┌─ DATA EXCERPTS

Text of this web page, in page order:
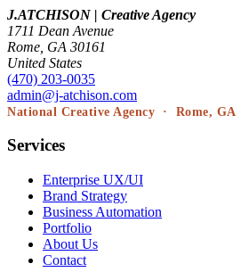
J.ATCHISON | Creative Agency
1711 Dean Avenue
Rome, GA 30161
United States
(470) 203-0035
admin@j-atchison.com
National Creative Agency · Rome, GA
Services
Enterprise UX/UI
Brand Strategy
Business Automation
Portfolio
About Us
Contact
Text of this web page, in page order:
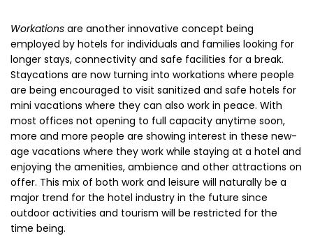
Workations are another innovative concept being
employed by hotels for individuals and families looking for
longer stays, connectivity and safe facilities for a break.
Staycations are now turning into workations where people
are being encouraged to visit sanitized and safe hotels for
mini vacations where they can also work in peace. With
most offices not opening to full capacity anytime soon,
more and more people are showing interest in these new-
age vacations where they work while staying at a hotel and
enjoying the amenities, ambience and other attractions on
offer. This mix of both work and leisure will naturally be a
major trend for the hotel industry in the future since
outdoor activities and tourism will be restricted for the
time being.
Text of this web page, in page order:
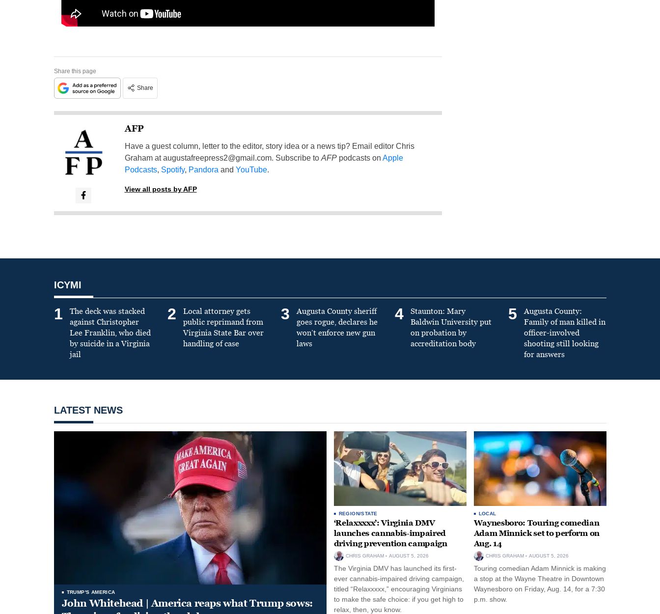
Share this page
Share
AFP
Have a guest column, letter to the editor, story idea or a news tip? Email editor Chris
Graham ataugustafreepress2@gmail.com. Subscribe to AFPpodcasts on Apple
Podcasts, Spotify, Pandora and YouTube.
View all posts by AFP
ICYMI
1
The deck was stacked
against Christopher
Lee Franklin, who died
by suicide in a Virginia
jail
2
Local attorney gets
public reprimand from
Virginia State Bar over
handling of case
3
Augusta County sheriff
goes rogue, declares he
won’t enforce new gun
laws
4
Staunton: Mary
Baldwin University put
on probation by
accreditation body
5
Augusta County:
Family of man killed in
officer-involved
shooting still looking
for answers
LATEST NEWS
TRUMP'S AMERICA
John Whitehead | America reaps what Trump sows:
REGION/STATE
‘Relaxxxxx’: Virginia DMV
launches cannabis-impaired
driving prevention campaign
CHRIS GRAHAM AUGUST 5, 2026
The Virginia DMV has launched its first-
ever cannabis-impaired driving campaign,
titled “Relaxxxxx,” encouraging Virginians
to make the safe choice: if you get high to
relax, then, you know.
LOCAL
Waynesboro: Touring comedian
Adam Minnick set to perform on
Aug. 14
CHRIS GRAHAM AUGUST 5, 2026
Touring comedian Adam Minnick is making
a stop at the Wayne Theatre in Downtown
Waynesboro on Friday, Aug. 14, for a 7:30
p.m. show.
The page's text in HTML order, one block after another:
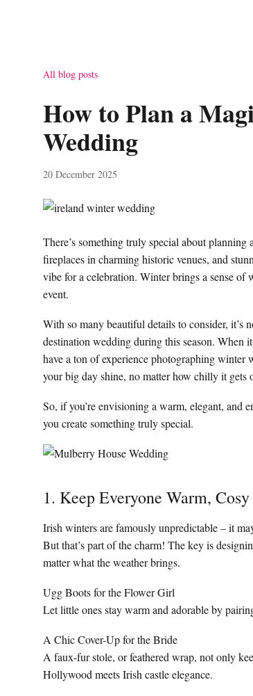
All blog posts
How to Plan a
Wedding
20 December 2025
There’s something truly special about
fireplaces in charming historic venues, and
vibe for a celebration. Winter brings a sense
event.
With so many beautiful details to consider, it’s
destination wedding during this season. When
have a ton of experience photographing
your big day shine, no matter how chilly it gets
So, if you’re envisioning a warm, elegant, and
you create something truly special.
1. Keep Everyone Warm,
Irish winters are famously unpredictable – it
But that’s part of the charm! The key is
matter what the weather brings.
Ugg Boots for the Flower Girl
Let little ones stay warm and adorable by
A Chic Cover-Up for the Bride
A faux-fur stole, or feathered wrap, not only
Hollywood meets Irish castle elegance.
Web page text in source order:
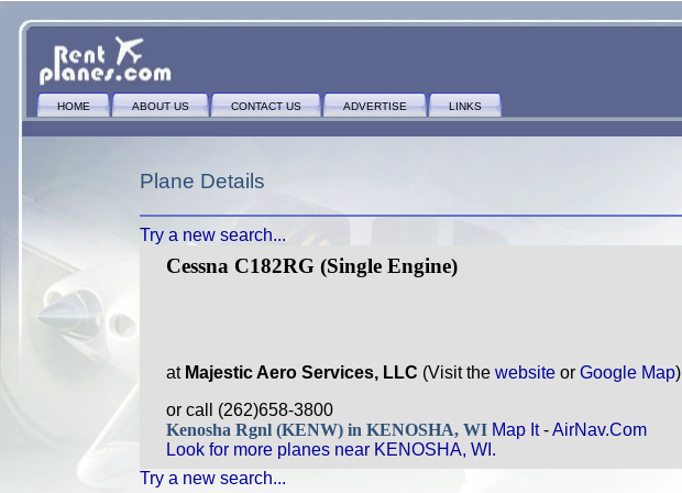
HOME ABOUT US CONTACT US ADVERTISE LINKS
Plane Details
Try a new search...
Cessna C182RG (Single Engine)
at Majestic Aero Services, LLC (Visit the websiteor Google Map)
or call (262)658-3800
Kenosha Rgnl (KENW) in KENOSHA, WI Map It-AirNav.Com
Look for more planes near KENOSHA, WI.
Try a new search...
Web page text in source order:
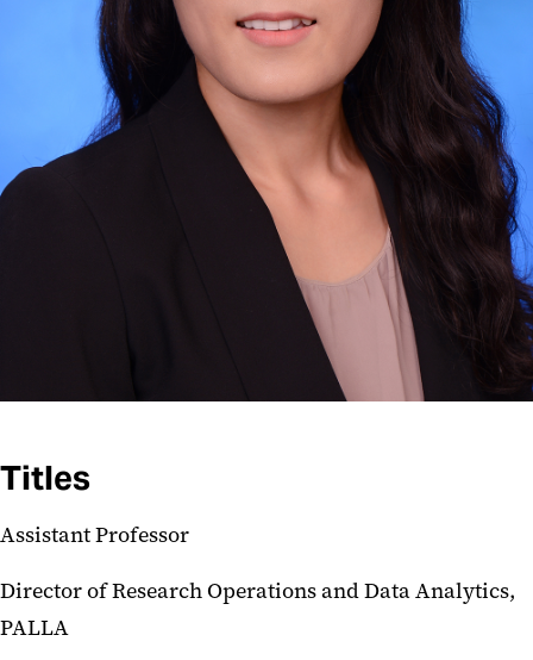
Titles
Assistant Professor
Director of Research Operations and Data Analytics,
PALLA
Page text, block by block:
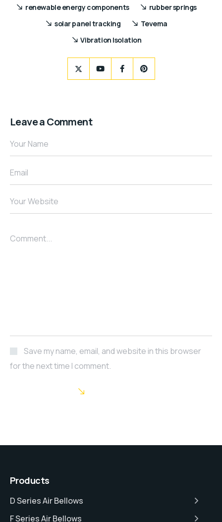
renewable energy components
rubber springs
solar panel tracking
Tevema
Vibration Isolation
Leave a Comment
Your Name
Email
Your Website
Comment...
Save my name, email, and website in this browser
for the next time I comment.
Products
D Series Air Bellows
F Series Air Bellows
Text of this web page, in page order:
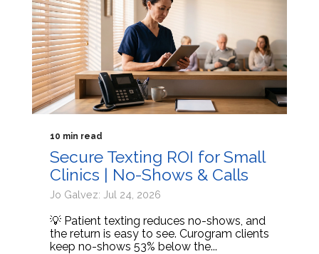
10 min read
Secure Texting ROI for Small
Clinics | No-Shows & Calls
Jo Galvez: Jul 24, 2026
💡 Patient texting reduces no-shows, and
the return is easy to see. Curogram clients
keep no-shows 53% below the...
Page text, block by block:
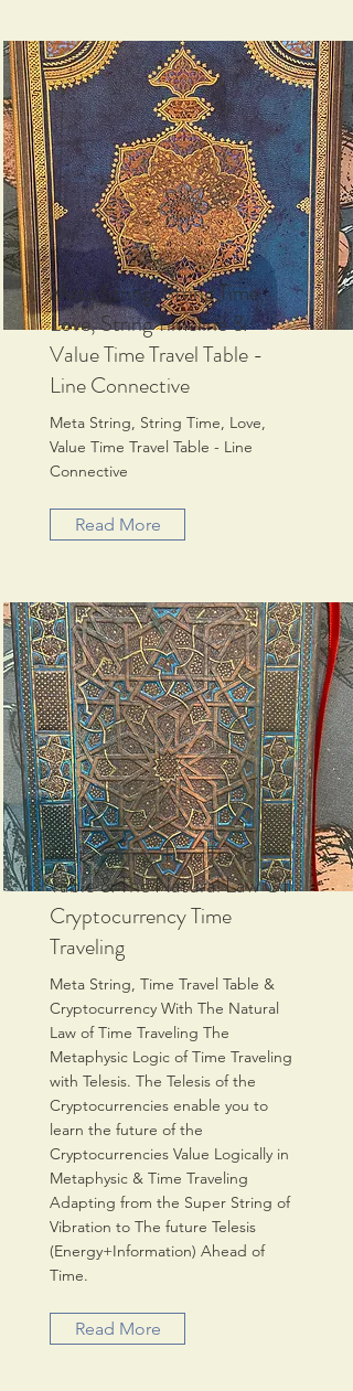
Meta String, String Time,
Love, String Timeline &
Value Time Travel Table -
Line Connective
Meta String, String Time, Love,
Value Time Travel Table - Line
Connective
Read More
Meta String, Time Travel
Table & The Natural Law Of
Cryptocurrency Time
Traveling
Meta String, Time Travel Table &
Cryptocurrency With The Natural
Law of Time Traveling The
Metaphysic Logic of Time Traveling
with Telesis. The Telesis of the
Cryptocurrencies enable you to
learn the future of the
Cryptocurrencies Value Logically in
Metaphysic & Time Traveling
Adapting from the Super String of
Vibration to The future Telesis
(Energy+Information) Ahead of
Time.
Read More
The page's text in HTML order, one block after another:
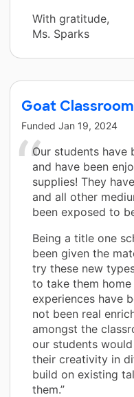
With gratitude,
Ms. Sparks
Goat
Funded Jan 19, 2024
Our students have
and have been
supplies! They
and all other
been exposed to
Being a title one
been given the
try these new
to take them
experiences have
not been real
amongst the
our students
their creativity in
build on existing
them.”
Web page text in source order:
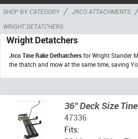
SHOP BY CATEGORY / JRCO ATTACHMENTS /
WRIGHT DETATCHERS
Wright Detatchers
Jrco Tine Rake Dethatchersfor Wright Stander
the thatch and mow at the same time, saving
36" Deck Size
47336
Fits:
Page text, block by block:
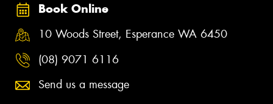
Book Online
10 Woods Street, Esperance WA 6450
(08) 9071 6116
Send us a message
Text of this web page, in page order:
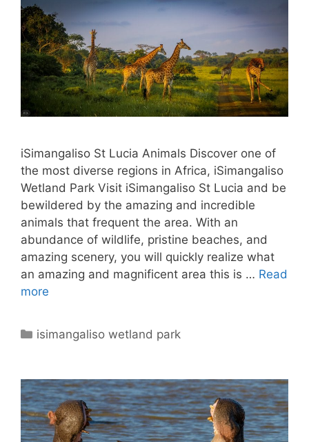
iSimangaliso St Lucia Animals Discover one of
the most diverse regions in Africa, iSimangaliso
Wetland Park Visit iSimangaliso St Lucia and be
bewildered by the amazing and incredible
animals that frequent the area. With an
abundance of wildlife, pristine beaches, and
amazing scenery, you will quickly realize what
an amazing and magnificent area this is … Read
more
Categories
isimangaliso wetland park
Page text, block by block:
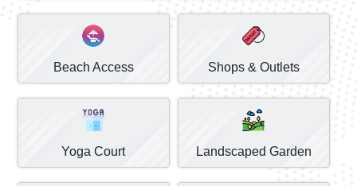
Beach Access Shops & Outlets
Yoga Court Landscaped Garden
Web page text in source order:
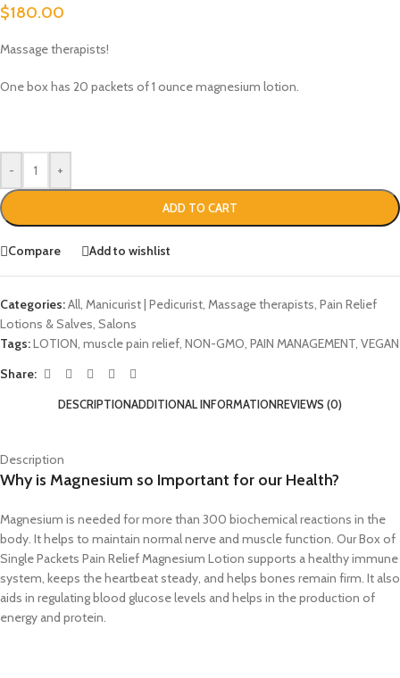
$180.00
Massage therapists!
One box has 20 packets of 1 ounce magnesium lotion.
- +
ADD TO CART
Compare Add to wishlist
Categories:All Manicurist | Pedicurist Massage therapists Pain Relief
Lotions & Salves Salons
Tags:LOTION muscle pain relief NON-GMO PAIN MANAGEMENT VEGAN
Share:
DESCRIPTIONADDITIONAL INFORMATIONREVIEWS (0)
Description
Why is Magnesium so Important for our Health?
Magnesium is needed for more than 300 biochemical reactions in the
body. Ithelps to maintain normal nerve and muscle function. Our Box of
Single Packets Pain Relief Magnesium Lotion supports a healthy immune
system, keeps theheartbeatsteady, and helps bones remain firm . It also
aids in regulating blood glucoselevels and helps in the production of
energy and protein.

└─

**ACTIVITY:**
The copy must match every line of the data exactly and contain no pictures.

**EXERCISE RESPONSE:**
Text of this web page, in page order:
J.ATCHISON | Creative Agency
1711 Dean Avenue
Rome, GA 30161
United States
(470) 203-0035
admin@j-atchison.com
National Creative Agency · Rome, GA
Services
Enterprise UX/UI
Brand Strategy
Business Automation
Portfolio
About Us
Contact
Text of this web page, in page order:
Workations are another innovative concept being
employed by hotels for individuals and families looking for
longer stays, connectivity and safe facilities for a break.
Staycations are now turning into workations where people
are being encouraged to visit sanitized and safe hotels for
mini vacations where they can also work in peace. With
most offices not opening to full capacity anytime soon,
more and more people are showing interest in these new-
age vacations where they work while staying at a hotel and
enjoying the amenities, ambience and other attractions on
offer. This mix of both work and leisure will naturally be a
major trend for the hotel industry in the future since
outdoor activities and tourism will be restricted for the
time being.
Text of this web page, in page order:
Share this page
Share
AFP
Have a guest column, letter to the editor, story idea or a news tip? Email editor Chris
Graham ataugustafreepress2@gmail.com. Subscribe to AFPpodcasts on Apple
Podcasts, Spotify, Pandora and YouTube.
View all posts by AFP
ICYMI
1
The deck was stacked
against Christopher
Lee Franklin, who died
by suicide in a Virginia
jail
2
Local attorney gets
public reprimand from
Virginia State Bar over
handling of case
3
Augusta County sheriff
goes rogue, declares he
won’t enforce new gun
laws
4
Staunton: Mary
Baldwin University put
on probation by
accreditation body
5
Augusta County:
Family of man killed in
officer-involved
shooting still looking
for answers
LATEST NEWS
TRUMP'S AMERICA
John Whitehead | America reaps what Trump sows:
REGION/STATE
‘Relaxxxxx’: Virginia DMV
launches cannabis-impaired
driving prevention campaign
CHRIS GRAHAM AUGUST 5, 2026
The Virginia DMV has launched its first-
ever cannabis-impaired driving campaign,
titled “Relaxxxxx,” encouraging Virginians
to make the safe choice: if you get high to
relax, then, you know.
LOCAL
Waynesboro: Touring comedian
Adam Minnick set to perform on
Aug. 14
CHRIS GRAHAM AUGUST 5, 2026
Touring comedian Adam Minnick is making
a stop at the Wayne Theatre in Downtown
Waynesboro on Friday, Aug. 14, for a 7:30
p.m. show.
The page's text in HTML order, one block after another:
All blog posts
How to Plan a
Wedding
20 December 2025
There’s something truly special about
fireplaces in charming historic venues, and
vibe for a celebration. Winter brings a sense
event.
With so many beautiful details to consider, it’s
destination wedding during this season. When
have a ton of experience photographing
your big day shine, no matter how chilly it gets
So, if you’re envisioning a warm, elegant, and
you create something truly special.
1. Keep Everyone Warm,
Irish winters are famously unpredictable – it
But that’s part of the charm! The key is
matter what the weather brings.
Ugg Boots for the Flower Girl
Let little ones stay warm and adorable by
A Chic Cover-Up for the Bride
A faux-fur stole, or feathered wrap, not only
Hollywood meets Irish castle elegance.
Web page text in source order:
HOME ABOUT US CONTACT US ADVERTISE LINKS
Plane Details
Try a new search...
Cessna C182RG (Single Engine)
at Majestic Aero Services, LLC (Visit the websiteor Google Map)
or call (262)658-3800
Kenosha Rgnl (KENW) in KENOSHA, WI Map It-AirNav.Com
Look for more planes near KENOSHA, WI.
Try a new search...
Web page text in source order:
Titles
Assistant Professor
Director of Research Operations and Data Analytics,
PALLA
Page text, block by block:
renewable energy components
rubber springs
solar panel tracking
Tevema
Vibration Isolation
Leave a Comment
Your Name
Email
Your Website
Comment...
Save my name, email, and website in this browser
for the next time I comment.
Products
D Series Air Bellows
F Series Air Bellows
Text of this web page, in page order:
10 min read
Secure Texting ROI for Small
Clinics | No-Shows & Calls
Jo Galvez: Jul 24, 2026
💡 Patient texting reduces no-shows, and
the return is easy to see. Curogram clients
keep no-shows 53% below the...
Page text, block by block:
Meta String, String Time,
Love, String Timeline &
Value Time Travel Table -
Line Connective
Meta String, String Time, Love,
Value Time Travel Table - Line
Connective
Read More
Meta String, Time Travel
Table & The Natural Law Of
Cryptocurrency Time
Traveling
Meta String, Time Travel Table &
Cryptocurrency With The Natural
Law of Time Traveling The
Metaphysic Logic of Time Traveling
with Telesis. The Telesis of the
Cryptocurrencies enable you to
learn the future of the
Cryptocurrencies Value Logically in
Metaphysic & Time Traveling
Adapting from the Super String of
Vibration to The future Telesis
(Energy+Information) Ahead of
Time.
Read More
The page's text in HTML order, one block after another:
With gratitude,
Ms. Sparks
Goat
Funded Jan 19, 2024
Our students have
and have been
supplies! They
and all other
been exposed to
Being a title one
been given the
try these new
to take them
experiences have
not been real
amongst the
our students
their creativity in
build on existing
them.”
Web page text in source order:
SHOP BY CATEGORY / JRCO ATTACHMENTS /
WRIGHT DETATCHERS
Wright Detatchers
Jrco Tine Rake Dethatchersfor Wright Stander
the thatch and mow at the same time, saving
36" Deck Size
47336
Fits:
Page text, block by block:
Book Online
10 Woods Street, Esperance WA 6450
(08) 9071 6116
Send us a message
Text of this web page, in page order:
iSimangaliso St Lucia Animals Discover one of
the most diverse regions in Africa, iSimangaliso
Wetland Park Visit iSimangaliso St Lucia and be
bewildered by the amazing and incredible
animals that frequent the area. With an
abundance of wildlife, pristine beaches, and
amazing scenery, you will quickly realize what
an amazing and magnificent area this is … Read
more
Categories
isimangaliso wetland park
Page text, block by block:
Beach Access Shops & Outlets
Yoga Court Landscaped Garden
Web page text in source order:
$180.00
Massage therapists!
One box has 20 packets of 1 ounce magnesium lotion.
- +
ADD TO CART
Compare Add to wishlist
Categories:All Manicurist | Pedicurist Massage therapists Pain Relief
Lotions & Salves Salons
Tags:LOTION muscle pain relief NON-GMO PAIN MANAGEMENT VEGAN
Share:
DESCRIPTIONADDITIONAL INFORMATIONREVIEWS (0)
Description
Why is Magnesium so Important for our Health?
Magnesium is needed for more than 300 biochemical reactions in the
body. Ithelps to maintain normal nerve and muscle function. Our Box of
Single Packets Pain Relief Magnesium Lotion supports a healthy immune
system, keeps theheartbeatsteady, and helps bones remain firm . It also
aids in regulating blood glucoselevels and helps in the production of
energy and protein.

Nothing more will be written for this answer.